Please repeat, exactly as they stand, the line containing "-JAZZIZ, Winter" and the lines after it through the final line of the listing below, minus pictures.

===== AVAILABLE DATA =====

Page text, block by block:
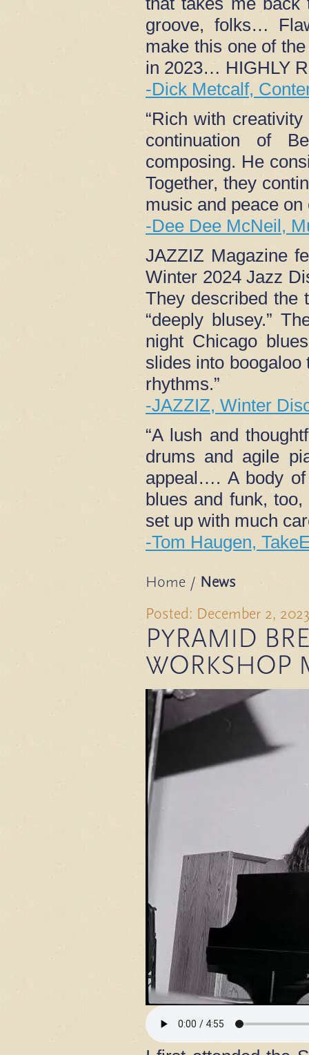
groove, folks…
make this one of
in 2023… HIGHLY
-Dick Metcalf,
“Rich with
continuation of
composing. He
Together, they
music and peace on
-Dee Dee McNeil,
JAZZIZ Magazine
Winter 2024 Jazz
They described the
“deeply blusey.”
night Chicago
slides into
rhythms.”
-JAZZIZ, Winter
“A lush and
drums and agile
appeal…. A body of
blues and funk,
set up with much
-Tom Haugen,
Home/ News
Posted: December 2, 2023
PYRAMID
WORKSHOP
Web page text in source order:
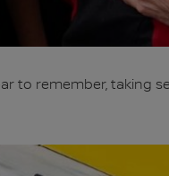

=====

■ **YOUR SOLUTION**
-JAZZIZ, Winter
“A lush and
drums and agile
appeal…. A body of
blues and funk,
set up with much
-Tom Haugen,
Home/ News
Posted: December 2, 2023
PYRAMID
WORKSHOP
Web page text in source order:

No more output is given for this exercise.